PROBLEM TO WORK ON:
With both ends included, repeat exactly the lines of the entries below from the one containing "Wi-Fi 802.11 b/g/n, Wi-Fi Direct, hotspot" down to the one containing "of $3 by harvesting potatoes or", and no others.

INFORMATION PROVIDED:

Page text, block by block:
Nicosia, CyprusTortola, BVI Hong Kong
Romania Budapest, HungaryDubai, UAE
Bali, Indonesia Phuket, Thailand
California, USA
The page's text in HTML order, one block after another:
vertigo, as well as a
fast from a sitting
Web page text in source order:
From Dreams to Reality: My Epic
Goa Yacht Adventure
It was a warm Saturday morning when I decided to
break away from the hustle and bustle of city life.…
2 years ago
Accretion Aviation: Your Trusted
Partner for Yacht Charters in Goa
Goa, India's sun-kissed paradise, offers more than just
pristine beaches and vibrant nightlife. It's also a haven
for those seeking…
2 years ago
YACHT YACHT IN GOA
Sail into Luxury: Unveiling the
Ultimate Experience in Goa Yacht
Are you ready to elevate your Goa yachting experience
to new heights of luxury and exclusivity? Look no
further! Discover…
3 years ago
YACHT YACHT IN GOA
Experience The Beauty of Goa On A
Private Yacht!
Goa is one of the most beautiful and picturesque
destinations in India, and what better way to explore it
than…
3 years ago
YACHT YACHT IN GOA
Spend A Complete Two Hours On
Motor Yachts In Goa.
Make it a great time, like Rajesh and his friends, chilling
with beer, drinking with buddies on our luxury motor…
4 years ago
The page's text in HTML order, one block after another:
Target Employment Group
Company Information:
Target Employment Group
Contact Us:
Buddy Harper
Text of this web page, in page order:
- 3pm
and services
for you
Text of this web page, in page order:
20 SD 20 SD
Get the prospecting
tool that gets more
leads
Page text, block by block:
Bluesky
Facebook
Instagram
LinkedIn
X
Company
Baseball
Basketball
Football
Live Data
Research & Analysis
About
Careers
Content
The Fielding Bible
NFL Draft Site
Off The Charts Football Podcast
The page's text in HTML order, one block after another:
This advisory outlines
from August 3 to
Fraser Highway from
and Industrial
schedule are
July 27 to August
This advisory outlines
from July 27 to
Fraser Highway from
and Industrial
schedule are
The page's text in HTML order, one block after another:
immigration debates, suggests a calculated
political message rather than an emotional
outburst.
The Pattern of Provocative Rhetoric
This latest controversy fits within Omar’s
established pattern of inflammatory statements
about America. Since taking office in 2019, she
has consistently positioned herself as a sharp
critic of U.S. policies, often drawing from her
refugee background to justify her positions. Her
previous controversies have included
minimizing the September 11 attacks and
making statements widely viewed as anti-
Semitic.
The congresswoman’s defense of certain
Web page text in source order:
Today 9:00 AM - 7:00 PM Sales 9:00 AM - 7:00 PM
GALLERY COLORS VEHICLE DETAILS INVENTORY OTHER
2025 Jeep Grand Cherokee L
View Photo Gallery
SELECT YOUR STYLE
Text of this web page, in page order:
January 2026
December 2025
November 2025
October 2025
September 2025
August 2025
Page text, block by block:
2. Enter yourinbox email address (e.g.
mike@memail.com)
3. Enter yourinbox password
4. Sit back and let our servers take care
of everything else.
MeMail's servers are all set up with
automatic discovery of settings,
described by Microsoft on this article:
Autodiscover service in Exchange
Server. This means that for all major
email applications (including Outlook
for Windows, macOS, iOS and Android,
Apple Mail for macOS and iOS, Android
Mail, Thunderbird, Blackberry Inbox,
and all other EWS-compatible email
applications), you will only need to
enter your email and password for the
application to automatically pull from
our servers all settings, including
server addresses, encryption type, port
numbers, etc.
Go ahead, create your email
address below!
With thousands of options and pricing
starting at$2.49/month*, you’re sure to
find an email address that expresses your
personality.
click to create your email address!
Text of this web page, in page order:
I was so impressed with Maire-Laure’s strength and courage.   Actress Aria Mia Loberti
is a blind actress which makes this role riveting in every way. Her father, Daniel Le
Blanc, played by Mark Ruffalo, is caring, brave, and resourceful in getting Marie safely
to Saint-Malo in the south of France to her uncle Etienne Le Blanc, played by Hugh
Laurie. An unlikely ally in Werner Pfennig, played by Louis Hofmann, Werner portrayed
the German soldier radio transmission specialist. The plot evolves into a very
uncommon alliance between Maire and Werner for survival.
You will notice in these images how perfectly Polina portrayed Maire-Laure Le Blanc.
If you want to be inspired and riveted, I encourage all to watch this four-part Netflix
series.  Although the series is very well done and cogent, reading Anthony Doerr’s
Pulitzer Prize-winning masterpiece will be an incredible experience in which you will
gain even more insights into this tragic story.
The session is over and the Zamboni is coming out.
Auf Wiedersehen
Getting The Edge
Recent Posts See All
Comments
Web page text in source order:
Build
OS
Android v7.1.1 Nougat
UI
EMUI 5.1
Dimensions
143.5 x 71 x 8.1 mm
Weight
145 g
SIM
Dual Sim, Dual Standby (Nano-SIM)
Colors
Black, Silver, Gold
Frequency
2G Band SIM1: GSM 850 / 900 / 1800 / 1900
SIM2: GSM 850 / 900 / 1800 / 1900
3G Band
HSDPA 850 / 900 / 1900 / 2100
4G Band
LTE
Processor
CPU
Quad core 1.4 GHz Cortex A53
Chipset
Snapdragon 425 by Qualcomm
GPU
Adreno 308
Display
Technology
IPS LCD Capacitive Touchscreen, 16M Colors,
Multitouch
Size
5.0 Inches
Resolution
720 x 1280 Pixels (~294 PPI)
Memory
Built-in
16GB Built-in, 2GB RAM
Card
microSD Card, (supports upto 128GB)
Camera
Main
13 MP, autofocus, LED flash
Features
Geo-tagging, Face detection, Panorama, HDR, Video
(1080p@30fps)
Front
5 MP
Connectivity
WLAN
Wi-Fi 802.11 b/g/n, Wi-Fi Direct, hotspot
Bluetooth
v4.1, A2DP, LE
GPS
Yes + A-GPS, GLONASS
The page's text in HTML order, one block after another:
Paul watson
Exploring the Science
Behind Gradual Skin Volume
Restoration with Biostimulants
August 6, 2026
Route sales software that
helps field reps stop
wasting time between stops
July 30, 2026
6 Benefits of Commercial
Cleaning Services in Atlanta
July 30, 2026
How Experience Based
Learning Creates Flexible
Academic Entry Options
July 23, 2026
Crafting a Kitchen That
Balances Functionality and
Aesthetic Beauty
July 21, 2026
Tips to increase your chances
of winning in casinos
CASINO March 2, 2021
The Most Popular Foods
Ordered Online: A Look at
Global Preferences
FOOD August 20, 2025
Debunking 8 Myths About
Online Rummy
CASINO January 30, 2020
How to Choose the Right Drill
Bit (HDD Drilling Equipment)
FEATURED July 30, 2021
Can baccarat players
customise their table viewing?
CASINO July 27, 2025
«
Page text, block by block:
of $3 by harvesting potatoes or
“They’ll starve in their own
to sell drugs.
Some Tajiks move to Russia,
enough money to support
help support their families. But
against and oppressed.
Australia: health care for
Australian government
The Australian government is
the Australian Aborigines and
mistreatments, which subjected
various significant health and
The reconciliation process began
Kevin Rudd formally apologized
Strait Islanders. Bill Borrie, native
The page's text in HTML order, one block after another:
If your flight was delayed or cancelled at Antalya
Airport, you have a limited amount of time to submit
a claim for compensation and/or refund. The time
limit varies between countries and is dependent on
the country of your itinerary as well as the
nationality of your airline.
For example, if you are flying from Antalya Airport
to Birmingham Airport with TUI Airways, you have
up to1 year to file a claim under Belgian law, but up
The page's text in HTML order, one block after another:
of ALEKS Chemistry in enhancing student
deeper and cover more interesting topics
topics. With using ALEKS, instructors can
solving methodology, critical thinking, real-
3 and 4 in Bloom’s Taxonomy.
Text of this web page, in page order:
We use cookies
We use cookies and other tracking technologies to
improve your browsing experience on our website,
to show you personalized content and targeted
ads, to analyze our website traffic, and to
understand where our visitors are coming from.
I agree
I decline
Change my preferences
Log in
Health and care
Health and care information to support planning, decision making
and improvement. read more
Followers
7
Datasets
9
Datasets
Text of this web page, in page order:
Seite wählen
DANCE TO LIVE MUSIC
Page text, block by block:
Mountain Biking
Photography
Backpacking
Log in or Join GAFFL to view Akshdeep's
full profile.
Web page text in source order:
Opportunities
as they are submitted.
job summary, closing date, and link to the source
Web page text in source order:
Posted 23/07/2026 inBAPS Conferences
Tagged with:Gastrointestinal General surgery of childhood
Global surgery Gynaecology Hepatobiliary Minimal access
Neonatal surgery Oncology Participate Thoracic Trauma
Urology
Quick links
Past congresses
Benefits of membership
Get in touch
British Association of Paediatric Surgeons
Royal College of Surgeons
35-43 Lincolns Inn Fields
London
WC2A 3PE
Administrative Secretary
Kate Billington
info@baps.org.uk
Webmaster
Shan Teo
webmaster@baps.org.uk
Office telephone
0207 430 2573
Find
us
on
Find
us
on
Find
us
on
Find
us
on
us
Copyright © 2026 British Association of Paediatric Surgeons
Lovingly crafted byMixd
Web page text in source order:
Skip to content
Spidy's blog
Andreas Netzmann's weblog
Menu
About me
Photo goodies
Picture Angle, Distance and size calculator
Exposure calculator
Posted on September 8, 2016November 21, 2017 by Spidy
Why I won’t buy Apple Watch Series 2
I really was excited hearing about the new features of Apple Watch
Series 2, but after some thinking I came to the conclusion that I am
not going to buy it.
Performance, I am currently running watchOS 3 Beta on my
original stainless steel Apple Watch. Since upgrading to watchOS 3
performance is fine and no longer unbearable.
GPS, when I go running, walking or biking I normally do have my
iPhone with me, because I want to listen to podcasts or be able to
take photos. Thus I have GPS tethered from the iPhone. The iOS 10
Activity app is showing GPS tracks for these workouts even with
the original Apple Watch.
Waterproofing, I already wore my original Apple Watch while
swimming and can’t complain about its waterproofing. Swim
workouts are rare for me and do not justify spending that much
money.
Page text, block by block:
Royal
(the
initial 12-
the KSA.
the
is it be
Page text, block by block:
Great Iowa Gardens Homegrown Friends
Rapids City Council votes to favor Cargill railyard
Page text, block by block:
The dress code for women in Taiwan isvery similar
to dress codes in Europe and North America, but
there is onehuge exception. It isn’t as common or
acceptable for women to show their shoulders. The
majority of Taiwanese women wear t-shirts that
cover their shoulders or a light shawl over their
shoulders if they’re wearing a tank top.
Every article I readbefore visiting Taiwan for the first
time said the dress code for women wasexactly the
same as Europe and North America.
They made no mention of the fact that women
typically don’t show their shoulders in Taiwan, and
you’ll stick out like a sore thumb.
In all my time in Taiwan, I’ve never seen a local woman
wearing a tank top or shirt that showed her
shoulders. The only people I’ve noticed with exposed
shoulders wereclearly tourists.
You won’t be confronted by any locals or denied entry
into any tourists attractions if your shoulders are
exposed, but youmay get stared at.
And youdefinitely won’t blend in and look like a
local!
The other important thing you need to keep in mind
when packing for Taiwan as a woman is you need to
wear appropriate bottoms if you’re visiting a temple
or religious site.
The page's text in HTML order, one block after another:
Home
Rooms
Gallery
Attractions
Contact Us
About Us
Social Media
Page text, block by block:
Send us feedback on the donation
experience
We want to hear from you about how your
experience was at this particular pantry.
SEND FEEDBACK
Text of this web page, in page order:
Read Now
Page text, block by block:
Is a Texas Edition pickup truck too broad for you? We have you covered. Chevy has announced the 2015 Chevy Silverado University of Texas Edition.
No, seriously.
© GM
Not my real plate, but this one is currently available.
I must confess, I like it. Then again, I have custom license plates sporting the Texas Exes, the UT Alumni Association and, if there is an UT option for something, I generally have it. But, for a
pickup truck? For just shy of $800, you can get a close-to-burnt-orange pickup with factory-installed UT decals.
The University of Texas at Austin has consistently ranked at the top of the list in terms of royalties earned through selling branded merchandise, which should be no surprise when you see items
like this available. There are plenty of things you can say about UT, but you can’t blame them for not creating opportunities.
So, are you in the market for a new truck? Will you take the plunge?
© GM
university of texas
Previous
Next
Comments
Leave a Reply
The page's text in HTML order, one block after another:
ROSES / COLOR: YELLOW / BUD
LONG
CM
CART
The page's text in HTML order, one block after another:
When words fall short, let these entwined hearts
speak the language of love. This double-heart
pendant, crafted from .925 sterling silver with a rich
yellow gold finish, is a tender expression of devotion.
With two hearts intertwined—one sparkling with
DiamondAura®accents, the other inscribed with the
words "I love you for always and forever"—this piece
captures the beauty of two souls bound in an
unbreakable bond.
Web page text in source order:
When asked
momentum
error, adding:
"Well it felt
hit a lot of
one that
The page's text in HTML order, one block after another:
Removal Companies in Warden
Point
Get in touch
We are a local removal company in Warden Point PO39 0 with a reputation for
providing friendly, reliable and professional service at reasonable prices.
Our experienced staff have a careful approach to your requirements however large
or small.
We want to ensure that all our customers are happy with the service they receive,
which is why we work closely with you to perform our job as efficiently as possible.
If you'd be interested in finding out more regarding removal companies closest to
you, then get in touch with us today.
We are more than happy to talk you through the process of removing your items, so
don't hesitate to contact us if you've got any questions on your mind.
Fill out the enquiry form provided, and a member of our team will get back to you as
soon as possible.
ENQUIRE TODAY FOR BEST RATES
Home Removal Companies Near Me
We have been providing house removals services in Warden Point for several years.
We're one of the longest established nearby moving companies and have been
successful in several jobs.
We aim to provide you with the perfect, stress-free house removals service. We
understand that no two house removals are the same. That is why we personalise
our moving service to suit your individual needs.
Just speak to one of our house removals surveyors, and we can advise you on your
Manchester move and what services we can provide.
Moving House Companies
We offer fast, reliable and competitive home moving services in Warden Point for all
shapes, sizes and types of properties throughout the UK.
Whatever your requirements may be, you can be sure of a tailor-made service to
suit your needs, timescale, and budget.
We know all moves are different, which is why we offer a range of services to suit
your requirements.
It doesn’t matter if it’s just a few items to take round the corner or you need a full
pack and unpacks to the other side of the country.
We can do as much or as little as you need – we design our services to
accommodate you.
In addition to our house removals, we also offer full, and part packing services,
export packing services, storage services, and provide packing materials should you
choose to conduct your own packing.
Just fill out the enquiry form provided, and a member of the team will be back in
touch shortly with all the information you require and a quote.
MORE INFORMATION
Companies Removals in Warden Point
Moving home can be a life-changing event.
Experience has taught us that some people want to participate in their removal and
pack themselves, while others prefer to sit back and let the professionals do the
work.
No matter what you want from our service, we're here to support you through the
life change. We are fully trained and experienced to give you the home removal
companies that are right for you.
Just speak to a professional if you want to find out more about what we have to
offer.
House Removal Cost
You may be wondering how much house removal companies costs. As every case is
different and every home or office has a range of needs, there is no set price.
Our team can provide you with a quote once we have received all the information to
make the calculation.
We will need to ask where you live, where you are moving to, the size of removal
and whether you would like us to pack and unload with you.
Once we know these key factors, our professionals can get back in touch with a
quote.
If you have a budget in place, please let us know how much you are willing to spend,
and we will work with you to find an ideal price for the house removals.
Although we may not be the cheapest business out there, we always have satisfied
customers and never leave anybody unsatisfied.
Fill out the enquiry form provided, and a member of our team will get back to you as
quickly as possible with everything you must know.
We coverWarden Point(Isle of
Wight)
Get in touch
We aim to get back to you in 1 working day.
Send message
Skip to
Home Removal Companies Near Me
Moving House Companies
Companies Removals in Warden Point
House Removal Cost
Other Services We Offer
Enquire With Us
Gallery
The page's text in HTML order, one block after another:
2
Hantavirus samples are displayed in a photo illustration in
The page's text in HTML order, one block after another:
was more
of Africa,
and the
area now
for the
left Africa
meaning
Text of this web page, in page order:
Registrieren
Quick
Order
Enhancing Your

COMPLETED EXERCISE:
Wi-Fi 802.11 b/g/n, Wi-Fi Direct, hotspot
Bluetooth
v4.1, A2DP, LE
GPS
Yes + A-GPS, GLONASS
The page's text in HTML order, one block after another:
Paul watson
Exploring the Science
Behind Gradual Skin Volume
Restoration with Biostimulants
August 6, 2026
Route sales software that
helps field reps stop
wasting time between stops
July 30, 2026
6 Benefits of Commercial
Cleaning Services in Atlanta
July 30, 2026
How Experience Based
Learning Creates Flexible
Academic Entry Options
July 23, 2026
Crafting a Kitchen That
Balances Functionality and
Aesthetic Beauty
July 21, 2026
Tips to increase your chances
of winning in casinos
CASINO March 2, 2021
The Most Popular Foods
Ordered Online: A Look at
Global Preferences
FOOD August 20, 2025
Debunking 8 Myths About
Online Rummy
CASINO January 30, 2020
How to Choose the Right Drill
Bit (HDD Drilling Equipment)
FEATURED July 30, 2021
Can baccarat players
customise their table viewing?
CASINO July 27, 2025
«
Page text, block by block:
of $3 by harvesting potatoes or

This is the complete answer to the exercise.